In the course of the winding up of SW Kitchens, the liquidator proposed to sell the trust assets and distribute the proceeds to the creditors in the ordinary course. The difficulty facing the liquidator was the conflicting authorities, as to whether a liquidator of a corporate trustee, who was disqualified from acting as trustee, needed to apply to the court to obtain an order authorising a sale of the trust assets. That is:

  • on one hand, there were a series of decisions1 which appeared to be to the effect that in order to be able to sell trust assets, the liquidator needed to obtain authority to sell, pursuant to an order of the Court,
  • on the other hand, there was the earlier decision of Finkelstein J in Apostolou v VA Corporation of Aust Pty Ltd (2010) 77 ACSR 842 (which was not referred to in any of the subsequent decisions) in which the Court found that such a power of sale is conferred by section 477(2)(c) of the Corporations Act, and therefore, no order of the Court was necessary.

As was found in the SW Kitchens decision, there was common ground between both lines of authorities, to the following effect:

  • a trustee has a right of indemnity out of trust assets for expenses and liabilities incurred and a right of exoneration from liability,
  • a trustee is entitled to the benefit of an equitable lien over the trust assets as a means of securing its rights of indemnity and/or exoneration,
  • when a liquidator is appointed to a trustee company, the liquidator acquires the same rights of indemnity and exoneration,
  • despite the removal of a trustee (or disqualification of a trustee) from the trust, the trustee generally retains that right of indemnity and exoneration, and
  • the equitable lien securing the trustee’s right of indemnity and exoneration does not give to the (removed) trustee a power of sale, rather it is a security which is enforceable by the trustee only by judicial sale or appointment of a receiver with a power of sale.

The question which therefore arose was as to whether it was necessary for a liquidator of a trustee to apply to the court to enforce the equitable lien by exercising the power of sale, or whether that power of sale existed, in the case of a liquidator of a trustee company, by reason of section 477(2)(c) of the Corporations Act. It will be recalled that section 477(2) of the Corporations Act sets out the powers of a liquidator, which include, at sub-paragraph (c), a power of sale. To the extent that the 2 lines of authority referred to above were inconsistent (and McKerracher J was not certain, given the different relief sought in the different cases), His Honour preferred the decision in Apostolou, in which the specific power under section 477(2)(c) of the Corporations Act was considered by the Court.

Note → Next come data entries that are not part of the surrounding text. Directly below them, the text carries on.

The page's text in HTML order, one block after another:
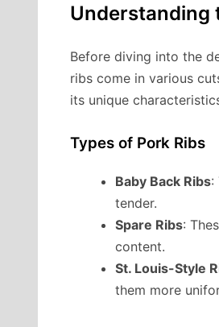
Understanding
Before diving into the
ribs come in various
its unique
Types of Pork Ribs
Baby Back Ribs:
tender.
Spare Ribs:
content.
St. Louis-Style
them more
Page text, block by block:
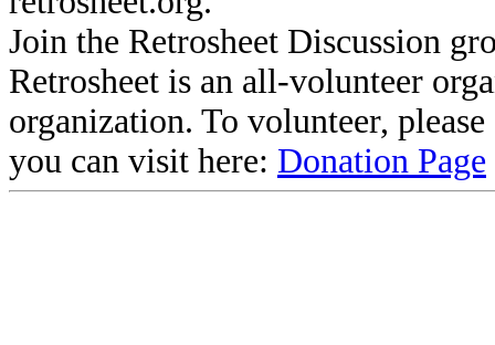
Join the Retrosheet Discussion
Retrosheet is an all-volunteer
organization. To volunteer,
you can visit here: Donation Page
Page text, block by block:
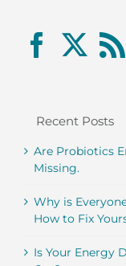
Recent Posts
Are Probiotics
Missing.
Why is
How to Fix
Is Your Energy
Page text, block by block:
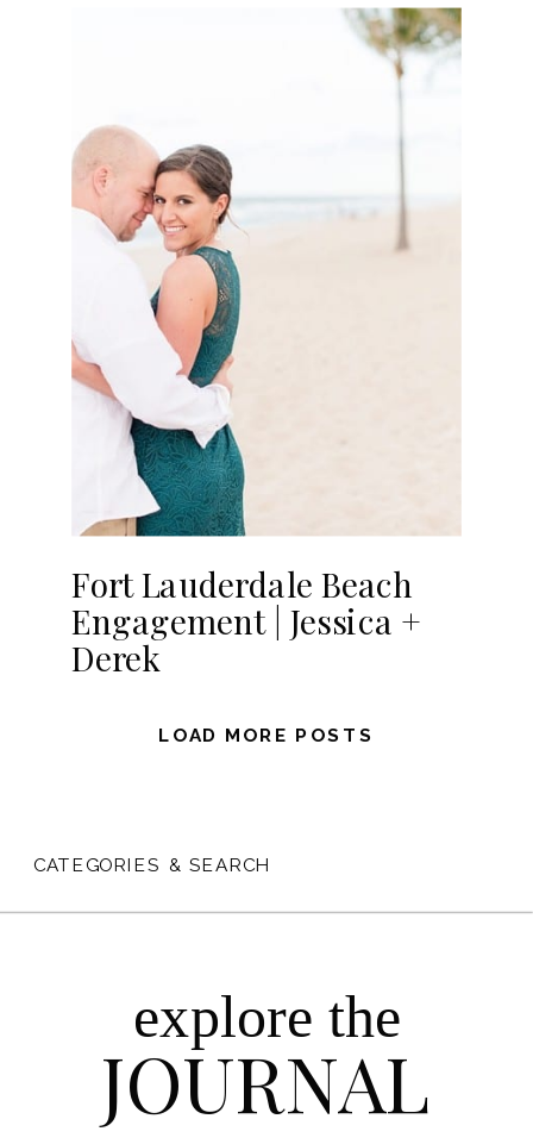
Fort Lauderdale Beach
Engagement | Jessica +
Derek
LOAD MORE POSTS
CATEGORIES & SEARCH
explore the
JOURNAL
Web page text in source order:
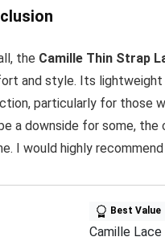
the Camille Thin Strap
and style. Its lightweight
particularly for those
a downside for some,
I would highly
Best Value
Camille
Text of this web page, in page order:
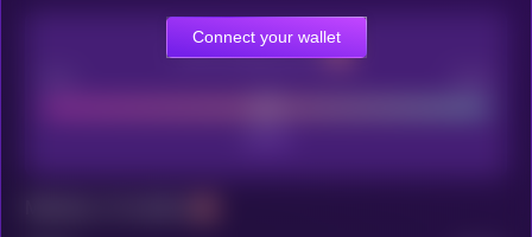
CEX Listing score
Connect your wallet
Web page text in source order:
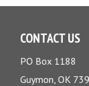
CONTACT US
PO Box 1188
Guymon, OK

In the SW Kitchens case, McKerracher J considered that there was no reason why the liquidator’s power of sale, which is conferred by the Corporations Act, should be limited. Further, His Honour recognised that it would be highly inconvenient if a liquidator could not rely on the statutory power and, instead, was required to go to the Court to have a power of sale with respect to trust assets conferred on each occasion.

As a consequence, His Honour concluded that there was no reason why a liquidator ought not be permitted, in a straightforward case, to discharge his or her duties by conducting the sale of trust assets in the ordinary way. His Honour was satisfied that it made good commercial sense to recognise that the power of sale in section 477(2)(c) of the Corporations Act gave to the liquidator of a corporate trustee a relevant power of sale, as it thereby avoided the need for liquidators of trustee companies, on every occasion, to approach the court to seek approval to sell assets.

His Honour did note, however, that there may be some occasions in which seeking the assistance of the court is appropriate, but it should not be necessary on every occasion.

The decision of McKerracher J in South West Kitchens, therefore:

  • resolves an apparent inconsistency in the authorities, and provides certainty to liquidators, and
  • has the important consequence that liquidators of trustee companies, in the vast majority of cases, will not need to unnecessarily incur legal costs in making application to the court to be permitted to sell trust assets.